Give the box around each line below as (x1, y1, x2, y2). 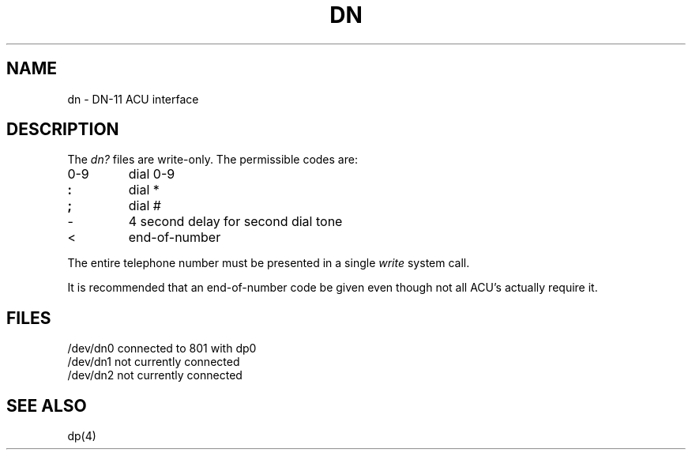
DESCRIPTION (6, 119, 119, 140)
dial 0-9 (128, 166, 175, 183)
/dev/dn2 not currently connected (67, 368, 243, 383)
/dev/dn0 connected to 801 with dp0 (67, 341, 257, 356)
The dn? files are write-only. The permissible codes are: (67, 153, 358, 167)
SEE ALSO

○ ○ ○ ○

Go over the data above and copy every line that has the word "connected" in it.

/dev/dn2 not currently connected (67, 368, 243, 383)
/dev/dn0 connected to 801 with dp0 (67, 341, 257, 356)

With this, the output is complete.